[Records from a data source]
⟨

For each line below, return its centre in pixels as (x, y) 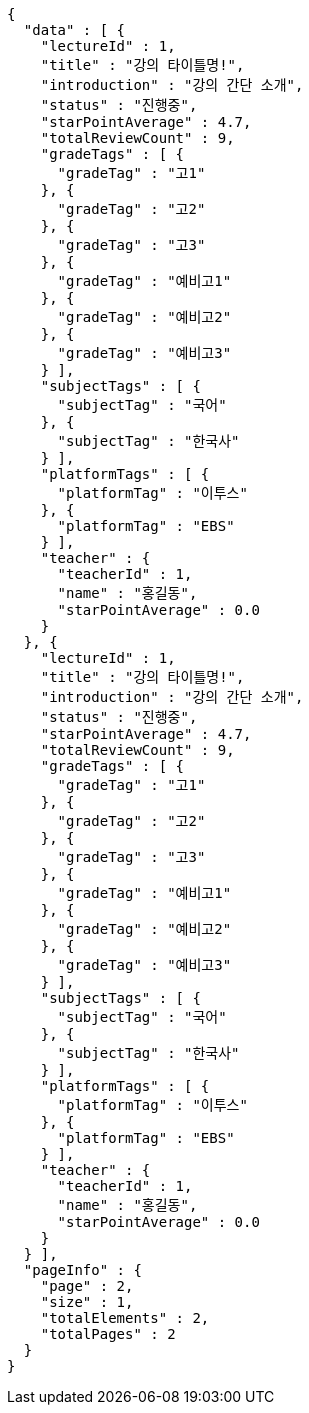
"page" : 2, (87, 1286)
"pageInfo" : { (82, 1270)
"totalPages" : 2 (108, 1334)
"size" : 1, (87, 1302)
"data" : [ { (74, 30)
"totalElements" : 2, (125, 1318)
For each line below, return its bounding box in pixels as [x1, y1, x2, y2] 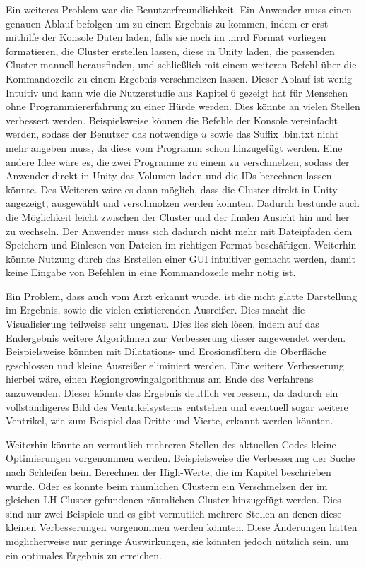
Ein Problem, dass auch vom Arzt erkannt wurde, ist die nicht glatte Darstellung [6, 288, 357, 303]
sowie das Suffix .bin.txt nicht [210, 126, 339, 141]
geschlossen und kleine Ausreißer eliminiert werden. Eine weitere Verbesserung [6, 357, 344, 372]
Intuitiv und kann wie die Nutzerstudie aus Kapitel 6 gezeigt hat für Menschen [6, 85, 348, 100]
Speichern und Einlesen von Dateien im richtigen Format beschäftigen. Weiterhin [6, 237, 357, 252]
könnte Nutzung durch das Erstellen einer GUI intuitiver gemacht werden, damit [6, 251, 355, 265]
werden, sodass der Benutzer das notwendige [6, 126, 199, 141]
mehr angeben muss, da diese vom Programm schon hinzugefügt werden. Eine [6, 140, 343, 155]
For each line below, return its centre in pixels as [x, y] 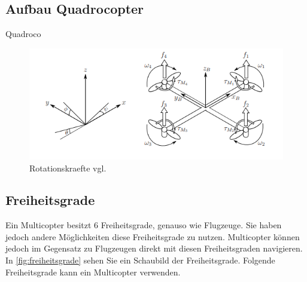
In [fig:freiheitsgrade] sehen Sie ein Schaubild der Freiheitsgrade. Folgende [140, 260]
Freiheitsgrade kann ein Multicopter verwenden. [93, 272]
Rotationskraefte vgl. [68, 168]
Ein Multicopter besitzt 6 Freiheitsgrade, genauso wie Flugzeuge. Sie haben [144, 225]
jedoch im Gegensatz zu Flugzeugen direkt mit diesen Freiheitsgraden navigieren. [154, 248]
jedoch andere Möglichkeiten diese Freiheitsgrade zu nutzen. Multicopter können [153, 236]
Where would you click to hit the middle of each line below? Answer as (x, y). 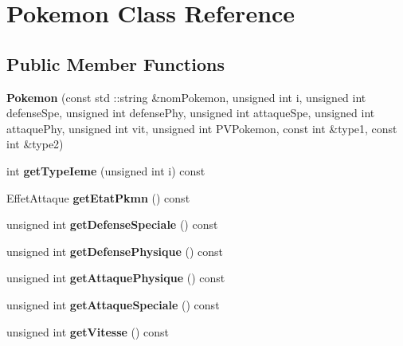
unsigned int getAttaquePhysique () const (116, 278)
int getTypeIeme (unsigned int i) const (106, 170)
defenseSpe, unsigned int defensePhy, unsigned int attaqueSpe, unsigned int (191, 113)
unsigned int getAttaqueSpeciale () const (113, 304)
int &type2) (35, 144)
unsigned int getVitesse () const (88, 331)
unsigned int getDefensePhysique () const (115, 251)
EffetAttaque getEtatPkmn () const (98, 197)
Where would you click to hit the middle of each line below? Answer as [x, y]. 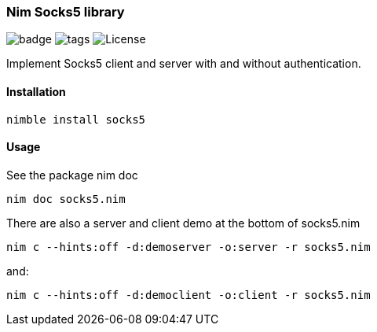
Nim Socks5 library [66, 12]
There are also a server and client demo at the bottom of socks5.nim [183, 223]
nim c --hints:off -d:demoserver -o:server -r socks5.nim [188, 247]
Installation [36, 91]
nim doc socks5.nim [66, 199]
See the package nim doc [72, 175]
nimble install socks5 [76, 119]
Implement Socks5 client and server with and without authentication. [184, 64]
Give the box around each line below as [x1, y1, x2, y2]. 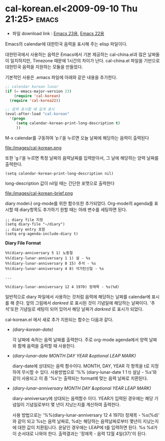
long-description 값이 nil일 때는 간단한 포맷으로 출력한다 [5, 180, 115, 186]
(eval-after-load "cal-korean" [5, 112, 70, 117]
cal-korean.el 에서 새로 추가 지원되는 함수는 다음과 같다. [5, 316, 114, 322]
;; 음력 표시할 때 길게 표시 [5, 107, 55, 112]
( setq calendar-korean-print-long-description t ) [16, 121, 121, 126]
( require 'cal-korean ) [14, 93, 61, 98]
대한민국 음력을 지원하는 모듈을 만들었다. [5, 64, 83, 70]
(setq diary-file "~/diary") [5, 221, 65, 226]
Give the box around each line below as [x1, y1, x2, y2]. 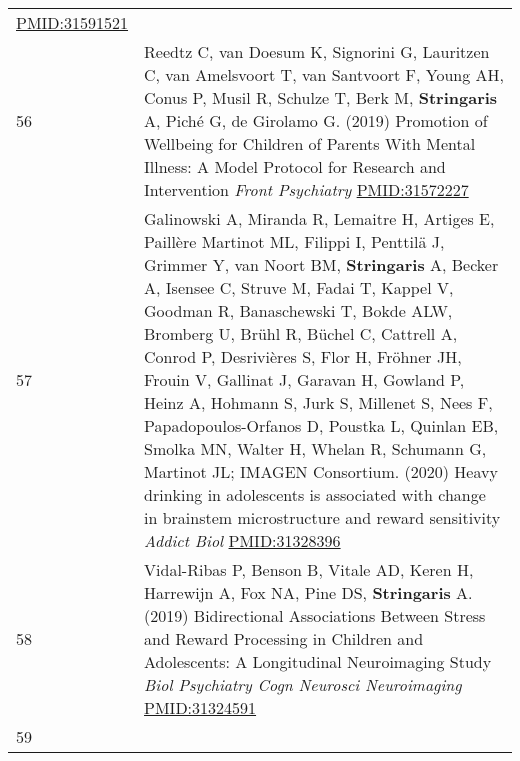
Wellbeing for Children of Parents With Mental [144, 132, 476, 155]
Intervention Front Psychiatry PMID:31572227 [144, 178, 469, 201]
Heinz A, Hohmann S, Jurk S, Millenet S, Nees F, [144, 391, 493, 414]
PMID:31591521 [16, 11, 129, 34]
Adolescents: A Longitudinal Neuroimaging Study [144, 650, 492, 673]
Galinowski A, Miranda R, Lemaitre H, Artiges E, [144, 207, 495, 230]
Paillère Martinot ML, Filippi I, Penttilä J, [144, 230, 445, 253]
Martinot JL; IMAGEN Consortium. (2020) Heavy [144, 460, 498, 483]
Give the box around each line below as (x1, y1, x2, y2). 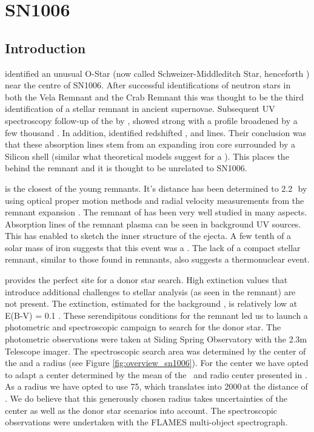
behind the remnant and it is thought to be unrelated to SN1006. (5, 162, 247, 174)
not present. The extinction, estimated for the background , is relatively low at (5, 297, 298, 310)
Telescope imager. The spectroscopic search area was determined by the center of (5, 344, 306, 357)
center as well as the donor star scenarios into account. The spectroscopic (5, 404, 278, 416)
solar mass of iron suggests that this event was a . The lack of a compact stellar (5, 241, 301, 254)
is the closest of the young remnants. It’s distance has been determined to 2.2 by (5, 182, 307, 194)
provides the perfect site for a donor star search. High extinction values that (5, 273, 288, 286)
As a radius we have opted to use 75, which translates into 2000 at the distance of (5, 380, 308, 393)
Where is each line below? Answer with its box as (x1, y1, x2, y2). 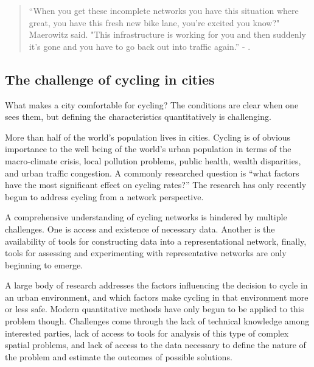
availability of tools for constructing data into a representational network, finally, (5, 234, 307, 247)
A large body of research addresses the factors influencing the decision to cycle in (5, 279, 308, 292)
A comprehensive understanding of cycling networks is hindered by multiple (5, 211, 287, 223)
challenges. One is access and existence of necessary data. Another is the (5, 222, 275, 235)
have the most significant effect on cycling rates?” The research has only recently (5, 178, 307, 191)
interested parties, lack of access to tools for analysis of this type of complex (5, 326, 289, 339)
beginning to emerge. (5, 258, 83, 271)
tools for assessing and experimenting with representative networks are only (5, 246, 287, 259)
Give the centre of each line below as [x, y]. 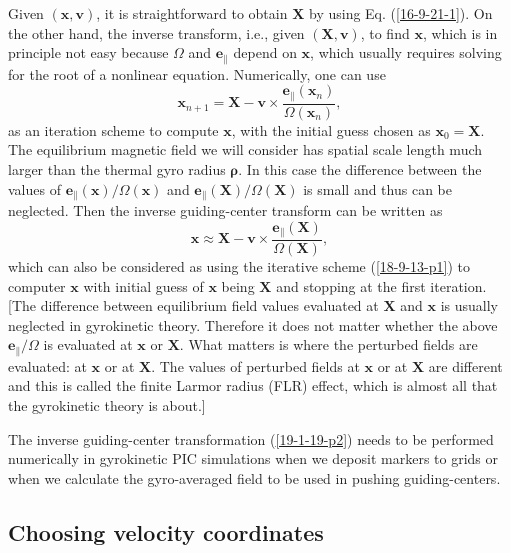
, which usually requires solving [406, 52]
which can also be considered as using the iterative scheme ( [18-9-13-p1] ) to [239, 266]
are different [465, 365]
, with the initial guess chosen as [331, 129]
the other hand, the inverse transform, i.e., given [156, 32]
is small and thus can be [377, 188]
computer [37, 285]
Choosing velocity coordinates [166, 531]
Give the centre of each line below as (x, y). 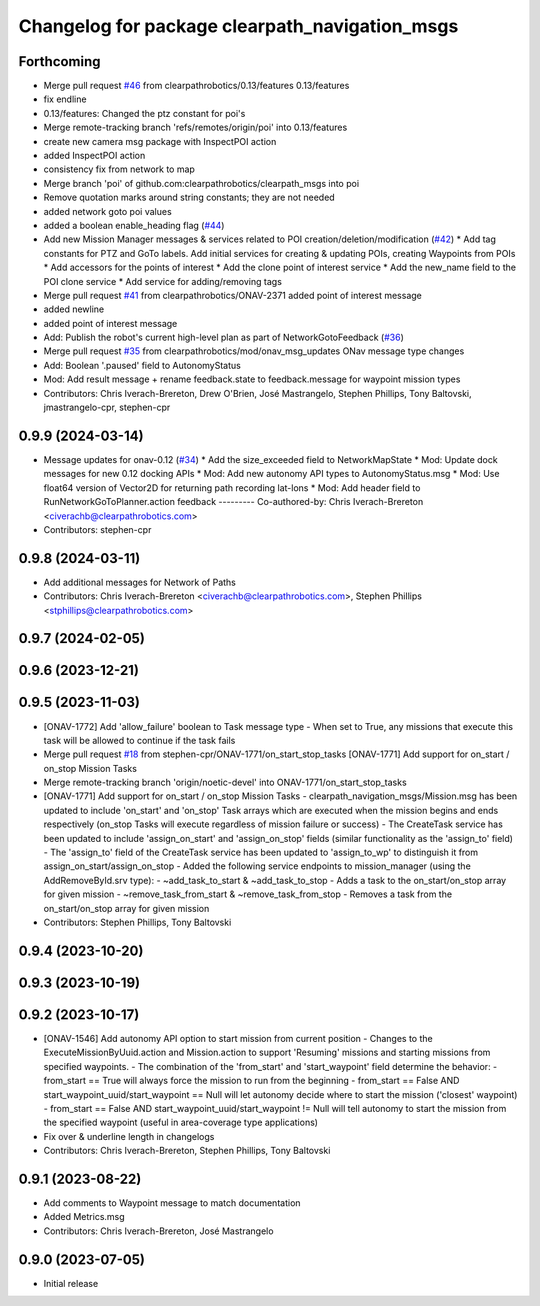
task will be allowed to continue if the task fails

⟩

What you need to do: Would you output all of the entries above exactly, keeping the pictures out?

Response box:
For each line below, return its centre in pixels as (x, y) 
"page" : 2, (87, 1286)
"pageInfo" : { (82, 1270)
"totalPages" : 2 (108, 1334)
"size" : 1, (87, 1302)
"data" : [ { (74, 30)
"totalElements" : 2, (125, 1318)
For each line below, return its bounding box in pixels as [x1, y1, x2, y2] 
Ein Problem, dass auch vom Arzt erkannt wurde, ist die nicht glatte Darstellung [6, 288, 357, 303]
sowie das Suffix .bin.txt nicht [210, 126, 339, 141]
geschlossen und kleine Ausreißer eliminiert werden. Eine weitere Verbesserung [6, 357, 344, 372]
Intuitiv und kann wie die Nutzerstudie aus Kapitel 6 gezeigt hat für Menschen [6, 85, 348, 100]
Speichern und Einlesen von Dateien im richtigen Format beschäftigen. Weiterhin [6, 237, 357, 252]
könnte Nutzung durch das Erstellen einer GUI intuitiver gemacht werden, damit [6, 251, 355, 265]
werden, sodass der Benutzer das notwendige [6, 126, 199, 141]
mehr angeben muss, da diese vom Programm schon hinzugefügt werden. Eine [6, 140, 343, 155]
For each line below, return its centre in pixels as [x, y] 
In [fig:freiheitsgrade] sehen Sie ein Schaubild der Freiheitsgrade. Folgende [140, 260]
Freiheitsgrade kann ein Multicopter verwenden. [93, 272]
Rotationskraefte vgl. [68, 168]
Ein Multicopter besitzt 6 Freiheitsgrade, genauso wie Flugzeuge. Sie haben [144, 225]
jedoch im Gegensatz zu Flugzeugen direkt mit diesen Freiheitsgraden navigieren. [154, 248]
jedoch andere Möglichkeiten diese Freiheitsgrade zu nutzen. Multicopter können [153, 236]
Where would you click to hit the middle of each line below? Answer as (x, y). 
unsigned int getAttaquePhysique () const (116, 278)
int getTypeIeme (unsigned int i) const (106, 170)
defenseSpe, unsigned int defensePhy, unsigned int attaqueSpe, unsigned int (191, 113)
unsigned int getAttaqueSpeciale () const (113, 304)
int &type2) (35, 144)
unsigned int getVitesse () const (88, 331)
unsigned int getDefensePhysique () const (115, 251)
EffetAttaque getEtatPkmn () const (98, 197)
Where would you click to hit the middle of each line below? Answer as [x, y]. 
Nim Socks5 library [66, 12]
There are also a server and client demo at the bottom of socks5.nim [183, 223]
nim c --hints:off -d:demoserver -o:server -r socks5.nim [188, 247]
Installation [36, 91]
nim doc socks5.nim [66, 199]
See the package nim doc [72, 175]
nimble install socks5 [76, 119]
Implement Socks5 client and server with and without authentication. [184, 64]
Give the box around each line below as [x1, y1, x2, y2]. 
long-description 값이 nil일 때는 간단한 포맷으로 출력한다 [5, 180, 115, 186]
(eval-after-load "cal-korean" [5, 112, 70, 117]
cal-korean.el 에서 새로 추가 지원되는 함수는 다음과 같다. [5, 316, 114, 322]
;; 음력 표시할 때 길게 표시 [5, 107, 55, 112]
( setq calendar-korean-print-long-description t ) [16, 121, 121, 126]
( require 'cal-korean ) [14, 93, 61, 98]
대한민국 음력을 지원하는 모듈을 만들었다. [5, 64, 83, 70]
(setq diary-file "~/diary") [5, 221, 65, 226]
Give the box around each line below as [x1, y1, x2, y2]. 
Wellbeing for Children of Parents With Mental [144, 132, 476, 155]
Intervention Front Psychiatry PMID:31572227 [144, 178, 469, 201]
Heinz A, Hohmann S, Jurk S, Millenet S, Nees F, [144, 391, 493, 414]
PMID:31591521 [16, 11, 129, 34]
Adolescents: A Longitudinal Neuroimaging Study [144, 650, 492, 673]
Galinowski A, Miranda R, Lemaitre H, Artiges E, [144, 207, 495, 230]
Paillère Martinot ML, Filippi I, Penttilä J, [144, 230, 445, 253]
Martinot JL; IMAGEN Consortium. (2020) Heavy [144, 460, 498, 483]
Give the box around each line below as (x1, y1, x2, y2). 
behind the remnant and it is thought to be unrelated to SN1006. (5, 162, 247, 174)
not present. The extinction, estimated for the background , is relatively low at (5, 297, 298, 310)
Telescope imager. The spectroscopic search area was determined by the center of (5, 344, 306, 357)
center as well as the donor star scenarios into account. The spectroscopic (5, 404, 278, 416)
solar mass of iron suggests that this event was a . The lack of a compact stellar (5, 241, 301, 254)
is the closest of the young remnants. It’s distance has been determined to 2.2 by (5, 182, 307, 194)
provides the perfect site for a donor star search. High extinction values that (5, 273, 288, 286)
As a radius we have opted to use 75, which translates into 2000 at the distance of (5, 380, 308, 393)
Where is each line below? Answer with its box as (x1, y1, x2, y2). 
availability of tools for constructing data into a representational network, finally, (5, 234, 307, 247)
A large body of research addresses the factors influencing the decision to cycle in (5, 279, 308, 292)
A comprehensive understanding of cycling networks is hindered by multiple (5, 211, 287, 223)
challenges. One is access and existence of necessary data. Another is the (5, 222, 275, 235)
have the most significant effect on cycling rates?” The research has only recently (5, 178, 307, 191)
interested parties, lack of access to tools for analysis of this type of complex (5, 326, 289, 339)
beginning to emerge. (5, 258, 83, 271)
tools for assessing and experimenting with representative networks are only (5, 246, 287, 259)
Give the centre of each line below as [x, y]. 
, which usually requires solving [406, 52]
which can also be considered as using the iterative scheme ( [18-9-13-p1] ) to [239, 266]
are different [465, 365]
, with the initial guess chosen as [331, 129]
the other hand, the inverse transform, i.e., given [156, 32]
is small and thus can be [377, 188]
computer [37, 285]
Choosing velocity coordinates [166, 531]
Give the centre of each line below as (x, y). 
task will be allowed to continue if the task fails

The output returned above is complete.